If enough customers ask for such a thing, you can bet IBM will sell 'em. Just because Big Blue didn't do it before doesn't mean it can't do it now.

The eight-core Power7+ processor was previewed at the end of August at the Hot Chips 24 chippery fest, and we gave you a peek into its expected performance in the wake of the tech presentation, along with some thoughts on the overclocking potential for the Power7+ chip.

As already divulged, the Power7+ chip will come in one variant that puts a single chip running at a higher clock speed into a socket, and another one that takes two Power7+ chips and crams them into a single socket to double-up the cores, threads, and L3 cache in a socket with what we assume will be a pretty substantial hit to clock speed. IBM calls a regular chip a single-chip module, or SCM, and the double-stuffer a dual-chip module, or DCM.

Die shot of the Power7+ chip from IBM

Die shot of the Power7+ chip from IBM

The Power 770+ and Power 780+ machines announced on Wednesday are based on SCMs, just like the current Power 770 and 780 machines, known as Power7' (Power7 prime) in the internal IBM lingo because these chips were announced in conjunction with a doubling of memory capacity and a shift to PCI-Express 2.0 peripheral slots in these machines in October 2011.

The Power7+ chip has a lot of new features to help accelerate specific functions inside of Power System boxes, including on-chip memory compression, encryption, and hashing algorithms, as well as a random-number generator that cannot be predicted because it is based on random electronic effects on the chip.

The Power7+ chip is implemented in a 32-nanometer process. Specifically, IBM's wafer bakery in East Fishkill, New York, uses a copper/silicon-on insulator process with high-k metal gates to etch the Power7+ chips, which have 2.1 billion transistors on the die.

Like the Power7 chips before it and the System z mainframe processors, the z11 and z12, the Power7+ implements shared L3 cache using embedded DRAM (eDRAM) instead of the faster static RAM (SRAM). It takes fewer transistors to make a memory cell for eDRAM, so even if it is slower than SRAM, you can jam a lot more cache right next to the processors and thereby speed up the performance of the overall processor by more than you might expect.

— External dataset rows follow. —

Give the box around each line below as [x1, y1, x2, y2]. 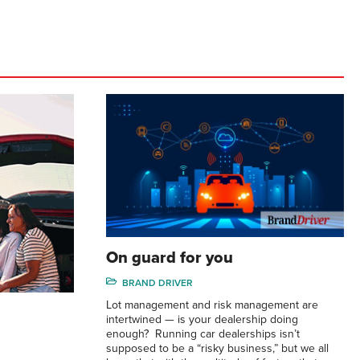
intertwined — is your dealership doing [106, 312, 298, 326]
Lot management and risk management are [106, 297, 318, 312]
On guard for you [106, 247, 233, 268]
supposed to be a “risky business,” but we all [106, 341, 329, 355]
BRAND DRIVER [122, 276, 193, 288]
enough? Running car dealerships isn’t [106, 326, 300, 341]

The shrink from 45 to 32 nanometers allows Big Blue to put 80MB of L3 cache on the die, plus a slew of accelerators. IBM says to make the Power7+ chip using SRAM for the L3 could have pushed the transistor count up to 5.4 billion, and the resulting chip would also be larger and therefore very likely getting lower yields on a new process.

In general, Sibley says that the Power7+ processors will deliver about 20 to 30 per cent more performance in the machines in which it will be soon shipping. But considering all of the accelerators, the expanded cache, and the memory compression for AIX (but not for Linux or IBM i) on the chips, customers would be wise to get some capacity planning help from IBM to figure out how their own applications might benefit as they jump from Power5, Power6, or Power7 chips to the new Power7+ chips in Power 770+ or Power 780+ systems. This is particularly true if you are using software-based encryption on any operating system and memory compression for AIX workloads.

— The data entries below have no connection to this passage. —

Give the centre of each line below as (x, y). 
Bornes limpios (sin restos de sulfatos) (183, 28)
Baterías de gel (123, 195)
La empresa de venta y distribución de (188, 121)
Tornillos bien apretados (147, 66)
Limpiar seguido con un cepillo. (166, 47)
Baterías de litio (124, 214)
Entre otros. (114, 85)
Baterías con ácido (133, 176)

For example, if you're using the AIX memory compression that debuted with AIX 7.1 running on Power7 chips, you could get as much as 2X the usable main memory, but by using the two on-chip accelerators that IBM put on the Power7+ chip to run the proprietary compression algorithm for AIX memory compression, you can get up to 2.25X usable main memory and not have the overhead of running the compression algorithms on the Power7+ cores. You get the double benefit of more addressable main memory (4TB can look like 9TB) as well as lower CPU core overhead, allowing the central processors to do more work.

The accelerators, by the way, are in the uncore area of the Power7+ chips and shared by the cores.